Overview
- Line number: 6369
- Locale: Saxony, Germany

Technical
- Line length: 17.828 km (11.078 mi)
- Track gauge: 1,435 mm (4 ft 8+1⁄2 in) standard gauge
- Minimum radius: 325 m (1,066 ft)
- Electrification: 15 kV/16.7 Hz AC catenary
- Maximum incline: 13.9

= Leipzig-Wahren–Leipzig-Engelsdorf railway =

Railway line in Leipzig, Germany

The Leipzig-Wahren–Leipzig-Engelsdorf railway is a two-track, electrified main line in the German state of Saxony, which forms the northern part of the Leipzig Freight Ring. It is mainly used by east–west freight traffic passing through the Leipzig railway node. The only parts in use are the section from Wiederitzsch to Leipzig-Engelsdorf and the section between the Leipzig-Wahren marshalling yard and junction L, which was established in 2004 as a result of the recommissioning of the Leipzig-Wahren–Leipzig Hbf railway for passenger traffic. With the transfer of freight traffic to this link and the opening of the Gröbers–Leipzig/Halle Airport–Leipzig Hbf section, it was possible to connect the former Wiederitzsch–Wahren rail tracks and the Wiederitzsch–Leutzsch freight tracks for freight operations.

== History==
The line was built by the Prussian state railways and the Royal Saxon State Railways during the reconstruction of the Leipzig railway node after the turn of the twentieth century. The section from Leipzig-Wahren to Schönefeld was built for the Prussian state railways and the remaining section to Engelsdorf was built by the Royal Saxon State Railways. The whole line was opened on 1 May 1906.

Shortly before the First World War, the line was electrified as far as Leipzig-Schönefeld. Electric operations started on 1 May 1914. Due to the war, electrical operations were soon abandoned and the catenary was dismantled.

Ownership of the whole line was transferred to Deutsche Reichsbahn on 1 April 1920. The former Prussian part was managed by Reichsbahndirektion (RBD; Reichsbahn railway division) of Halle and the Saxon section by Reichsbahndirektion Dresden. After a change in railway division borders in 1934, the whole line came under the administration of the Reichsbahndirektion Halle.

The line was re-electrified shortly after the First World War. Electric train operations commenced as far as Schönefeld on 25 January 1921. Electrical operation on the entire line to Engelsdorf commenced on 8 October 1922. This was the first former Saxon railway line to be electrified.

The catenary was dismantled again after the Second World War.
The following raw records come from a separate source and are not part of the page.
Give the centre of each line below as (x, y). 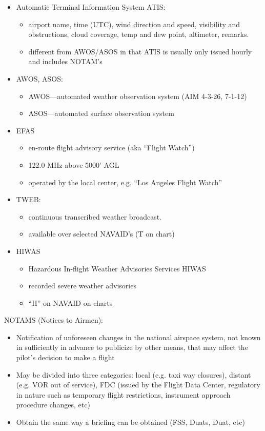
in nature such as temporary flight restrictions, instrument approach (123, 394)
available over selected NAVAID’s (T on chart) (101, 234)
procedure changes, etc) (53, 405)
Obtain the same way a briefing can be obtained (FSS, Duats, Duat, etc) (130, 422)
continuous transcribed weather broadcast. (95, 216)
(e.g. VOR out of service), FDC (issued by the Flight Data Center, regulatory (138, 385)
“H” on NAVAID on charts (70, 302)
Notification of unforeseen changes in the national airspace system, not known (138, 337)
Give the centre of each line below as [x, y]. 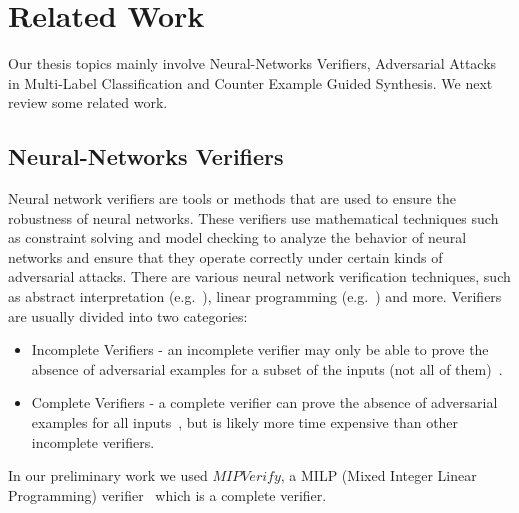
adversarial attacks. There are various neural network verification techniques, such [259, 276]
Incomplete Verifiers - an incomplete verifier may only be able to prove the [260, 349]
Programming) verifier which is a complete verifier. [167, 494]
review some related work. [88, 102]
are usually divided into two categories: [128, 315]
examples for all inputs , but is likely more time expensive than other [245, 422]
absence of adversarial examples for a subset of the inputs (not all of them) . [267, 368]
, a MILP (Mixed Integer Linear [378, 475]
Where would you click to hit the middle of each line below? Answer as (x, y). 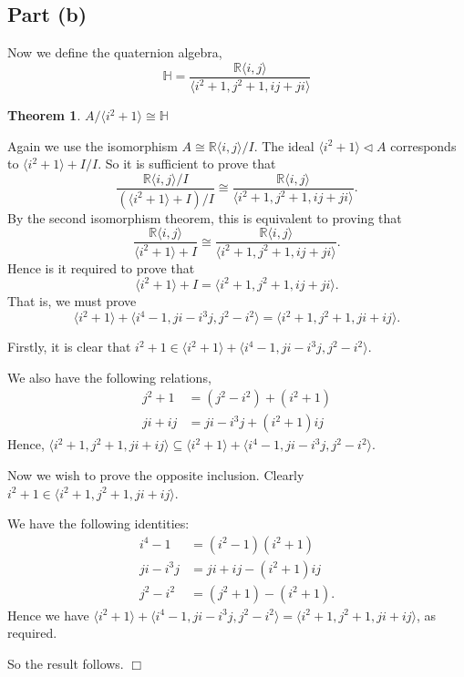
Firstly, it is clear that (69, 347)
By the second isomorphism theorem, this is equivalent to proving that (205, 217)
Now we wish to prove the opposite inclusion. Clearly (156, 474)
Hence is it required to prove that (101, 267)
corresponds (423, 145)
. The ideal (284, 145)
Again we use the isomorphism (93, 145)
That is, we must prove (72, 300)
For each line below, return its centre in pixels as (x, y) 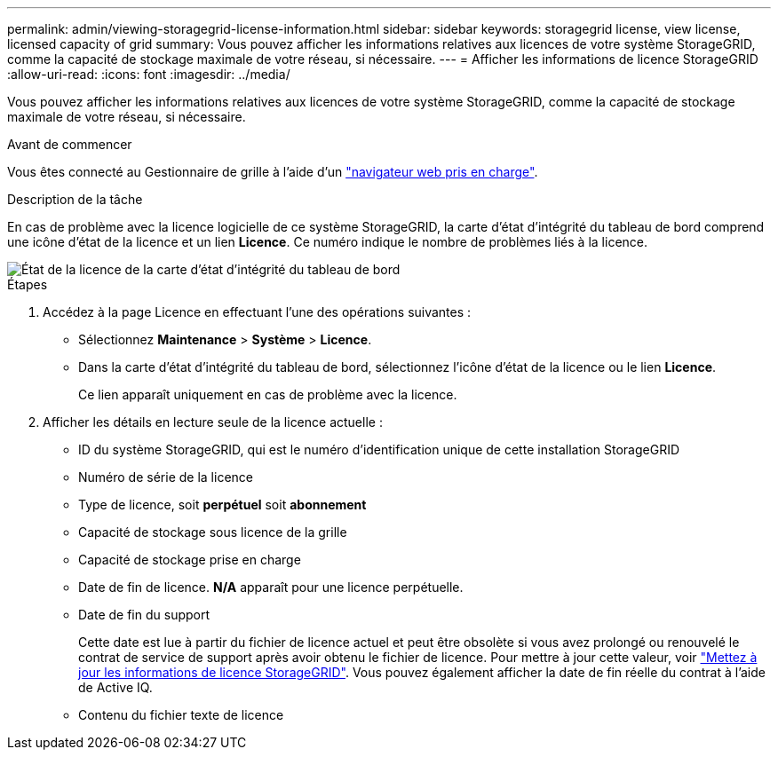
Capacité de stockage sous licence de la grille (213, 532)
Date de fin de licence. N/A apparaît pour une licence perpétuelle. (271, 587)
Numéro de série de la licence (166, 477)
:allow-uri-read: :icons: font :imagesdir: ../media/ (149, 74)
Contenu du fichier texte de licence (181, 715)
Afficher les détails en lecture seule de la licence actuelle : (213, 422)
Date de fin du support (144, 615)
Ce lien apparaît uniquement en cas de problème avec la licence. (268, 394)
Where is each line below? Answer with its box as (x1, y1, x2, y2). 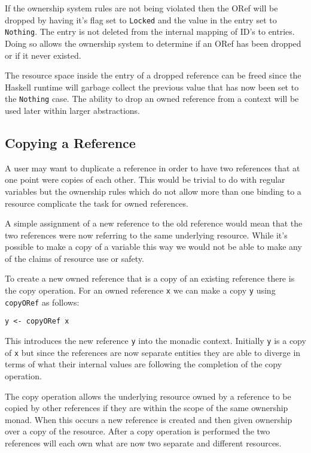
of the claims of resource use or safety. (5, 252, 144, 264)
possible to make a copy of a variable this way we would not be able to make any (5, 240, 302, 253)
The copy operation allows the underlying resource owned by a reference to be (5, 389, 291, 402)
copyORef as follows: (5, 295, 80, 308)
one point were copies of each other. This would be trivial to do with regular (5, 173, 285, 186)
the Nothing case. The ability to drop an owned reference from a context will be (5, 92, 299, 105)
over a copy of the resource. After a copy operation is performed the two (5, 425, 270, 437)
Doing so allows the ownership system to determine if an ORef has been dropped (5, 37, 301, 49)
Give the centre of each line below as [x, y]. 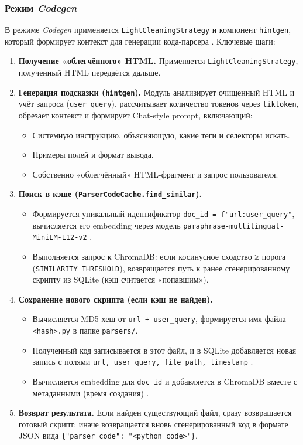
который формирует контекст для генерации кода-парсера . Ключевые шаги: [140, 41]
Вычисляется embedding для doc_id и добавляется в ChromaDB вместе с [165, 381]
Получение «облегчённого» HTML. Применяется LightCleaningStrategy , [158, 61]
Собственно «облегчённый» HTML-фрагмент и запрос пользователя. [155, 174]
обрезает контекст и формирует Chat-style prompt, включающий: [135, 115]
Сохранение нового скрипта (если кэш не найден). [116, 299]
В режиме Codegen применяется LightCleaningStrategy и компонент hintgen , [148, 30]
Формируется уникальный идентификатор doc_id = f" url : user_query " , [163, 214]
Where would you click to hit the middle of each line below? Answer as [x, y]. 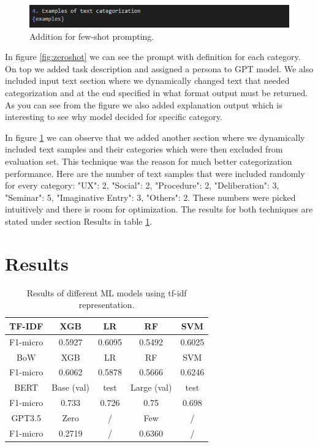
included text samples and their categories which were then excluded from [144, 149]
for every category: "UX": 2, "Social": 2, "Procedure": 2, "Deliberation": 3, [142, 185]
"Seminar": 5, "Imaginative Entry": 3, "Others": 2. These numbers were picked [150, 197]
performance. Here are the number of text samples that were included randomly [155, 173]
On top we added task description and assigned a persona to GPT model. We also [159, 68]
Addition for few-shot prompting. [92, 36]
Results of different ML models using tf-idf [107, 292]
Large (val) [151, 387]
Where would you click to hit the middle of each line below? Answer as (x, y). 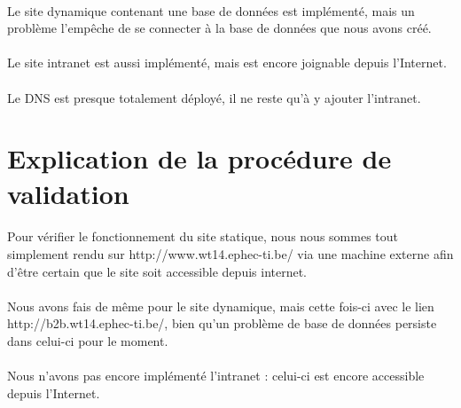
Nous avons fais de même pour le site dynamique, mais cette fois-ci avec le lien (221, 306)
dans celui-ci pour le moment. (88, 340)
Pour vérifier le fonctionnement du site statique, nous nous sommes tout (203, 236)
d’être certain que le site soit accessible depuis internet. (157, 271)
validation (68, 193)
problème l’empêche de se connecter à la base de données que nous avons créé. (219, 28)
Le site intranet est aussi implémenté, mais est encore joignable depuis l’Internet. (227, 63)
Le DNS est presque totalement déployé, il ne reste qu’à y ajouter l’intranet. (214, 97)
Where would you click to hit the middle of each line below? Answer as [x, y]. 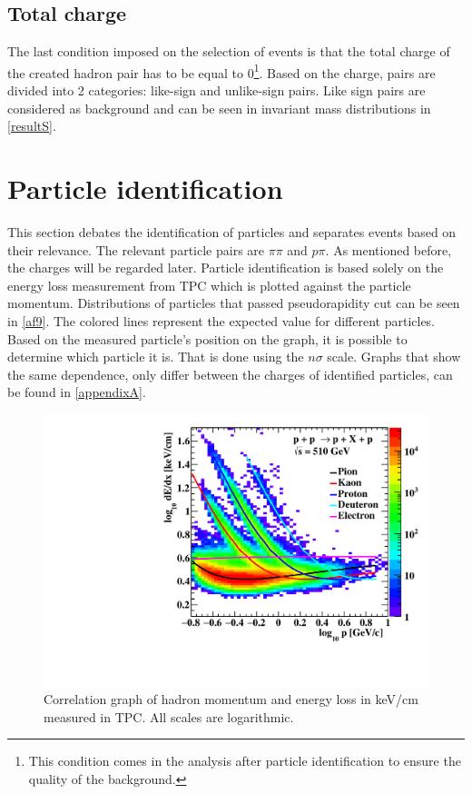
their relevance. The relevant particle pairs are [136, 249]
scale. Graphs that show [394, 357]
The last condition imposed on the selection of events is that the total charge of [229, 51]
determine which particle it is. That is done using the [156, 357]
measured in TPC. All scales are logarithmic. [169, 716]
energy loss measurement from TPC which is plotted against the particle [209, 285]
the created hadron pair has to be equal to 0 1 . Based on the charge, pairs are [221, 71]
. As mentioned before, [388, 249]
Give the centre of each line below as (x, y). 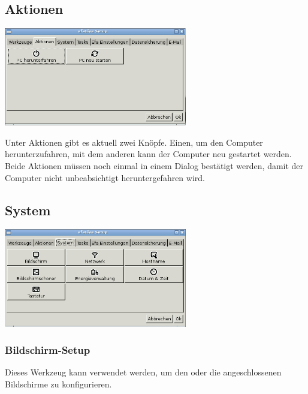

Electric train operations ended on 31 March 1946 and all facilities were dismantled shortly afterwards to provide reparations to the Soviet Union. Electrical operations on the line recommenced on 29 May 1959.

Between Leipzig-Wahren and Wiederitzsch only the pair of tracks of the Magdeburg–Leipzig Messe Süd railway is used for freight operations. In February 2016, a contract was let for the rebuilding of the Leipzig-Mockau yard and the renewal of several railway bridges.